是否可以确定是否可以看到控件的至少一个像素(通过属性或可能使用事件通知)。
注意:即使其他窗口隐藏了控件,我也不会寻找可以返回true的Visible属性
答案 0 :(得分:15)
实用的解决方案是使用表单的GetChildAtPoint()方法,传递控件的4个角。如果其中一个返回true,则控件肯定可见。它不是100%可靠,所有4个角都可以被另一个控件重叠,但仍然可以看到内部的一部分。我不担心,太奇怪了。
public bool ChildReallyVisible(Control child) {
var pos = this.PointToClient(child.PointToScreen(Point.Empty));
//Test the top left
if (this.GetChildAtPoint(pos) == child) return true;
//Test the top right
if (this.GetChildAtPoint(new Point(pos.X + child.Width - 1, pos.Y)) == child) return true;
//Test the bottom left
if (this.GetChildAtPoint(new Point(pos.X, pos.Y + child.Height -1)) == child) return true;
//Test the bottom right
if (this.GetChildAtPoint(new Point(pos.X + child.Width - 1, pos.Y + child.Height -1)) == child) return true;
return false;
}
答案 1 :(得分:7)
您可以使控件无效,然后调用GetUpdateRect(Win32 api函数)来查找它。但它确实会产生重画的副作用。
答案 2 :(得分:5)
为了方便您之前answer的问题。
以下是使用GetUpdateRect函数处理jdv-Jan de Vaan时所需的源代码。

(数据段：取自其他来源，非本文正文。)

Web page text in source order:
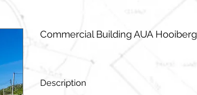
Commercial Building AUA Hooiberg
Description
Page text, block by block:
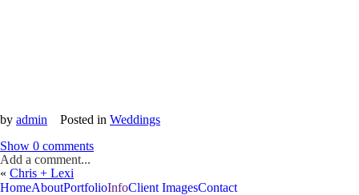
by admin Posted in Weddings
Show 0 comments
Add a comment...
« Chris + Lexi
HomeAboutPortfolioInfoClient ImagesContact
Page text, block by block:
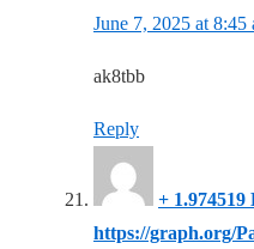
June 7, 2025 at 8:45
ak8tbb
Reply
+
https://graph.org/
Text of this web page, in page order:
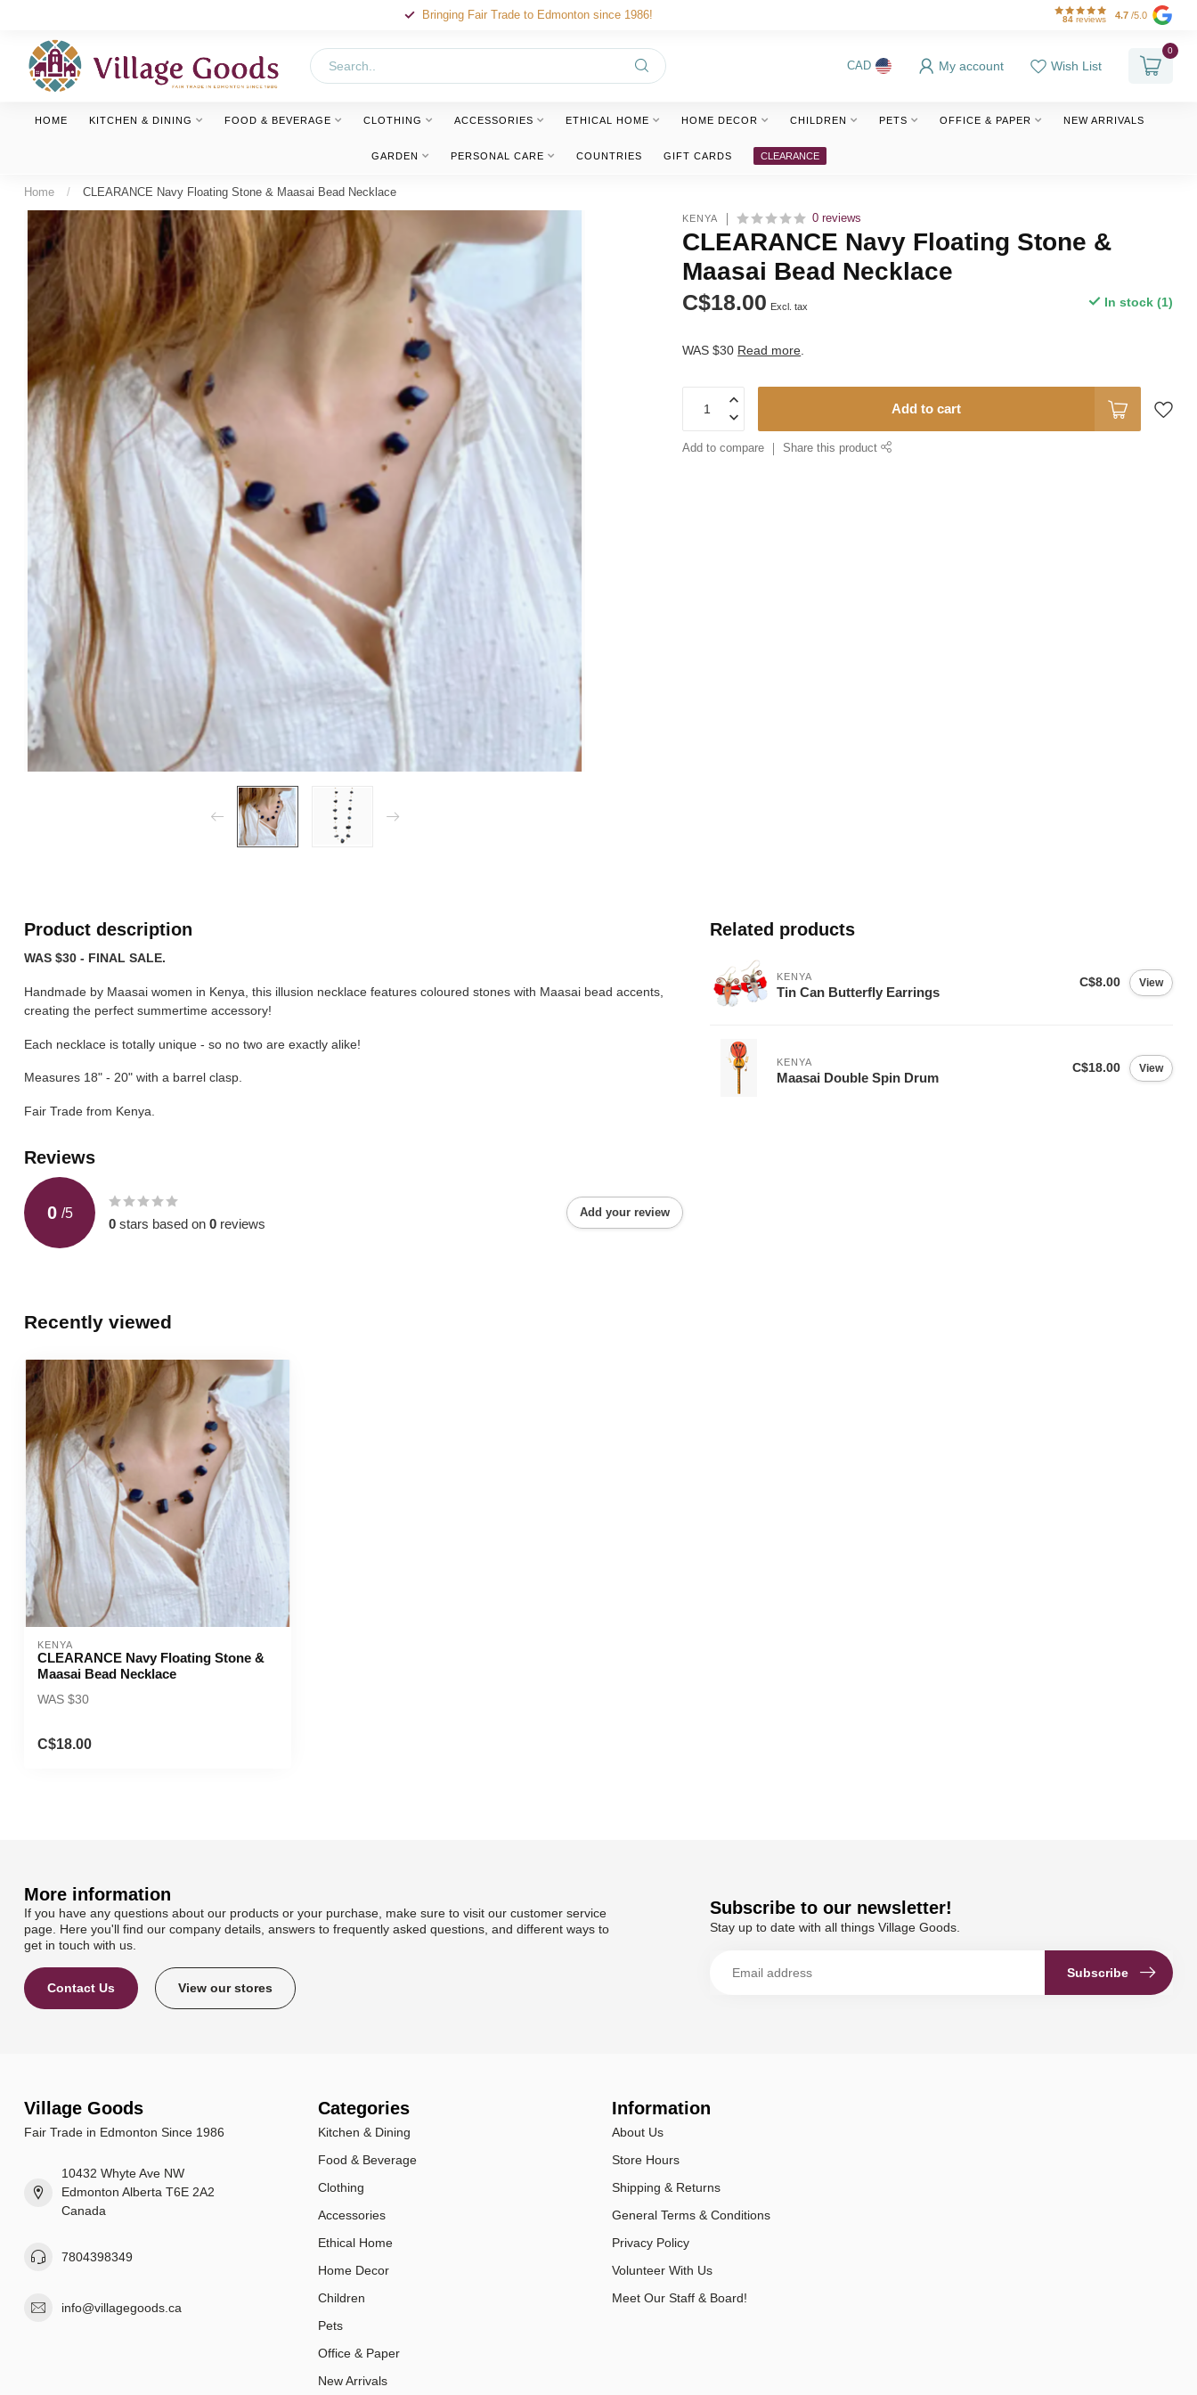
Bringing Fair Trade to Edmonton since 1986! 84 reviews 4.7 /5.0
CAD My account Wish List
0
HOME KITCHEN & DINING FOOD & BEVERAGE CLOTHING ACCESSORIES ETHICAL HOME HOME DECOR CHILDREN PETS OFFICE & PAPER NEW ARRIVALS
GARDEN PERSONAL CARE COUNTRIES GIFT CARDS CLEARANCE
Home / CLEARANCE Navy Floating Stone & Maasai Bead Necklace
KENYA 0 reviews
CLEARANCE Navy Floating Stone &
Maasai Bead Necklace
C$18.00 Excl. tax In stock (1)
WAS $30 Read more
Add to cart
Add to compare Share this product
Product description
WAS $30 - FINAL SALE.
Handmade by Maasai women in Kenya, this illusion necklace features coloured stones with Maasai bead accents,
creating the perfect summertime accessory!
Each necklace is totally unique - so no two are exactly alike!
Measures 18" - 20" with a barrel clasp.
Fair Trade from Kenya.
Reviews
0 /5
0 stars based on 0 reviews
Add your review
Related products
KENYA
Tin Can Butterfly Earrings
C$8.00 View
KENYA
Maasai Double Spin Drum
C$18.00 View
Recently viewed
KENYA
CLEARANCE Navy Floating Stone &
Maasai Bead Necklace
WAS $30
C$18.00
More information
If you have any questions about our products or your purchase, make sure to visit our customer service
page. Here you'll find our company details, answers to frequently asked questions, and different ways to
get in touch with us.
Contact Us View our stores
Subscribe to our newsletter!
Stay up to date with all things Village Goods.
Subscribe
Village Goods
Fair Trade in Edmonton Since 1986
10432 Whyte Ave NW
Edmonton Alberta T6E 2A2
Canada
7804398349
info@villagegoods.ca
Categories
Kitchen & Dining
Food & Beverage
Clothing
Accessories
Ethical Home
Home Decor
Children
Pets
Office & Paper
New Arrivals
Information
About Us
Store Hours
Shipping & Returns
General Terms & Conditions
Privacy Policy
Volunteer With Us
Meet Our Staff & Board!
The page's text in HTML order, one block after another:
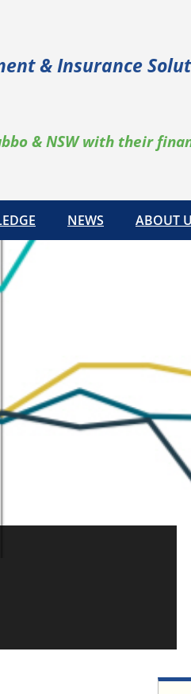
& Insurance
& NSW with their
NEWS ABOUT
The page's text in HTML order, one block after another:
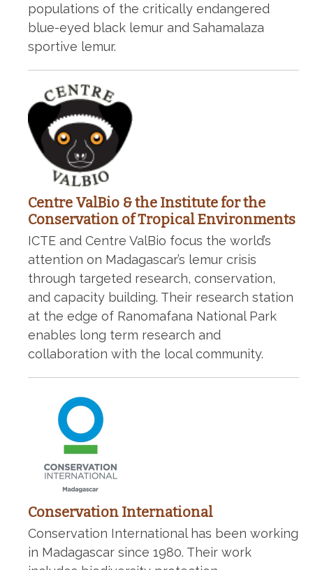
populations of the critically endangered
blue-eyed black lemur and Sahamalaza
sportive lemur.
Centre ValBio & the Institute for the
Conservation of Tropical Environments
ICTE and Centre ValBio focus the world’s
attention on Madagascar’s lemur crisis
through targeted research, conservation,
and capacity building. Their research station
at the edge of Ranomafana National Park
enables long term research and
collaboration with the local community.
Conservation International
Conservation International has been working
in Madagascar since 1980. Their work
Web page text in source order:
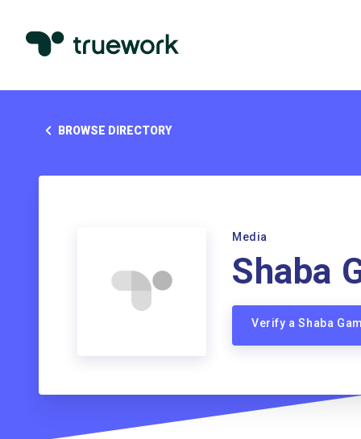
BROWSE DIRECTORY
Media
Shaba
Verify a Shaba
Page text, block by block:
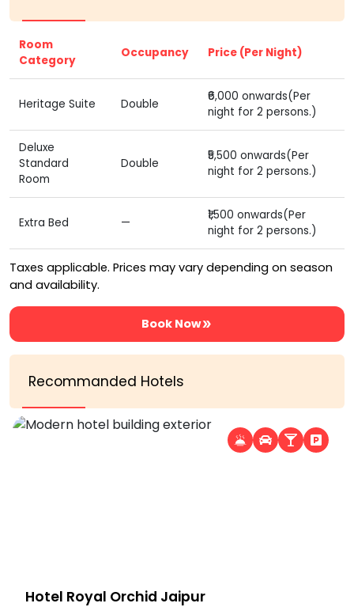
Room
Category
Occupancy Price (Per Night)
Heritage Suite Double
₹6,000 onwards(Per
night for 2 persons.)
Deluxe
Standard
Room
Double
₹5,500 onwards(Per
night for 2 persons.)
Extra Bed —
₹1,500 onwards(Per
night for 2 persons.)
Taxes applicable. Prices may vary depending on season
and availability.
Book Now
Recommanded Hotels
Hotel Royal Orchid Jaipur
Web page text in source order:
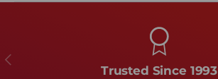
Previous
Trusted Since 1993
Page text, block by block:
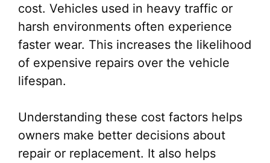
cost. Vehicles used in heavy traffic or
harsh environments often experience
faster wear. This increases the likelihood
of expensive repairs over the vehicle
lifespan.
Understanding these cost factors helps
owners make better decisions about
repair or replacement. It also helps
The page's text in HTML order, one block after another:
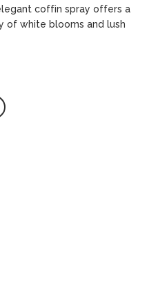
coffin spray offers a
of white blooms and lush
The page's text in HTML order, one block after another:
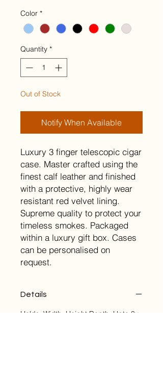
Color *
Quantity *
Out of Stock
Notify When Available
Luxury 3 finger telescopic cigar
case. Master crafted using the
finest calf leather and finished
with a protective, highly wear
resistant red velvet lining.
Supreme quality to protect your
timeless smokes. Packaged
within a luxury gift box. Cases
can be personalised on
request.
Details
Holds: Width: Height Depth: Upto 3x
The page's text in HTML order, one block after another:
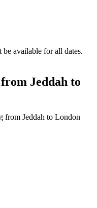
be available for all dates.
Jeddah to
from Jeddah to London
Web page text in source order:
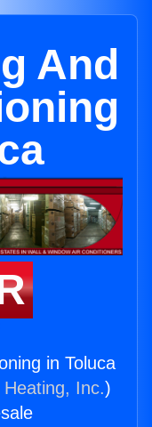
And
in Toluca
Inc.)
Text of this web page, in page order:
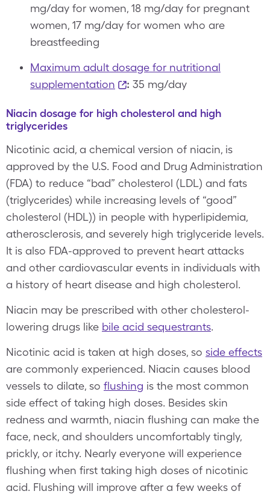
mg/day for women, 18 mg/day for pregnant
women, 17 mg/day for women who are
breastfeeding
Maximum adult dosage for nutritional
supplementation
: 35 mg/day
Niacin dosage for high cholesterol and high
triglycerides
Nicotinic acid, a chemical version of niacin, is
approved by the U.S. Food and Drug Administration
(FDA) to reduce “bad” cholesterol (LDL) and fats
(triglycerides) while increasing levels of “good”
cholesterol (HDL)) in people with hyperlipidemia,
atherosclerosis, and severely high triglyceride levels.
It is also FDA-approved to prevent heart attacks
and other cardiovascular events in individuals with
a history of heart disease and high cholesterol.
Niacin may be prescribed with other cholesterol-
lowering drugs like bile acid sequestrants.
Nicotinic acid is taken at high doses, so side effects
are commonly experienced. Niacin causes blood
vessels to dilate, so flushing is the most common
side effect of taking high doses. Besides skin
redness and warmth, niacin flushing can make the
face, neck, and shoulders uncomfortably tingly,
prickly, or itchy. Nearly everyone will experience
flushing when first taking high doses of nicotinic
acid. Flushing will improve after a few weeks of
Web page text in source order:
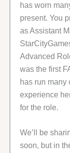
has worn
present. You
as Assistant
Advanced
was the first
has run many
experience
for the role.
We’ll be
soon, but in
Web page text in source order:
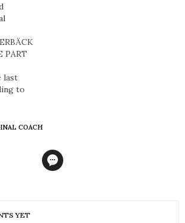
PART
last
to
COACH
YET
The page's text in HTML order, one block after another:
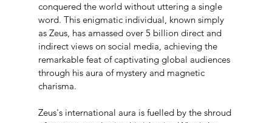
conquered the world without uttering a single
word. This enigmatic individual, known simply
as Zeus, has amassed over 5 billion direct and
indirect views on social media, achieving the
remarkable feat of captivating global audiences
through his aura of mystery and magnetic
charisma.
Zeus's international aura is fuelled by the shroud
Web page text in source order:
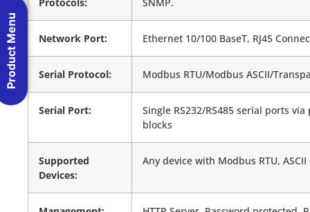
Protocols: SNMP.
Network Port: Ethernet 10/100 BaseT, RJ45
Serial Protocol: Modbus RTU/Modbus ASCII/
Serial Port:
Single RS232/RS485 serial ports
blocks
Supported
Devices:
Any device with Modbus RTU, ASCII
Product Menu
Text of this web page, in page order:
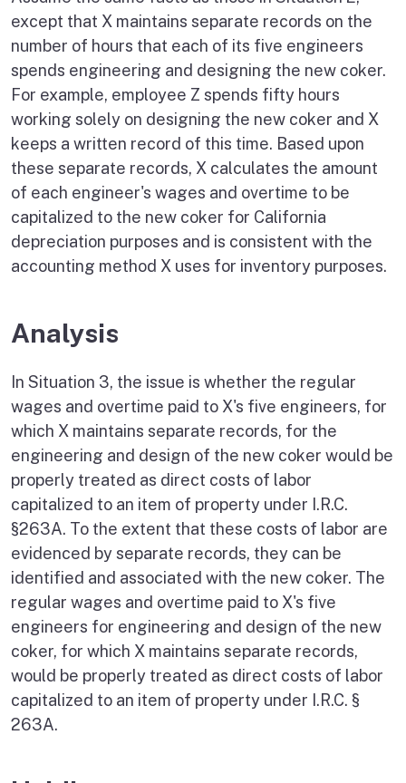
except that X maintains separate records on the
number of hours that each of its five engineers
spends engineering and designing the new coker.
For example, employee Z spends fifty hours
working solely on designing the new coker and X
keeps a written record of this time. Based upon
these separate records, X calculates the amount
of each engineer's wages and overtime to be
capitalized to the new coker for California
depreciation purposes and is consistent with the
accounting method X uses for inventory purposes.
Analysis
In Situation 3, the issue is whether the regular
wages and overtime paid to X's five engineers, for
which X maintains separate records, for the
engineering and design of the new coker would be
properly treated as direct costs of labor
capitalized to an item of property under I.R.C.
§263A. To the extent that these costs of labor are
evidenced by separate records, they can be
identified and associated with the new coker. The
regular wages and overtime paid to X's five
engineers for engineering and design of the new
coker, for which X maintains separate records,
would be properly treated as direct costs of labor
capitalized to an item of property under I.R.C. §
263A.
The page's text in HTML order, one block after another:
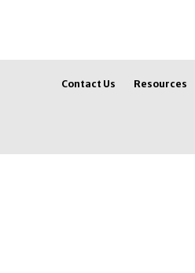
Contact Us Resources
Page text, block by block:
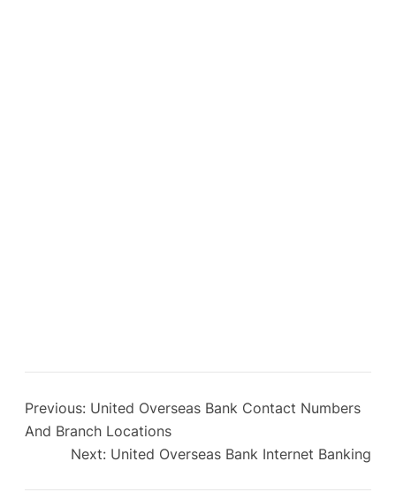
Previous: United Overseas Bank Contact Numbers
And Branch Locations
Next: United Overseas Bank Internet Banking
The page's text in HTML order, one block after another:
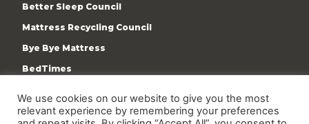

[System.Runtime.InteropServices.StructLayout(System.Runtime.InteropServices.LayoutKind.Sequential)]
internal struct RECT
{
public int Left;
public int Top;
public int Right;
public int Bottom;
public int Width { get { return this.Right - this.Left; } }
public int Height { get { return this.Bottom - this.Top; } }
}
[System.Runtime.InteropServices.DllImport("user32.dll")]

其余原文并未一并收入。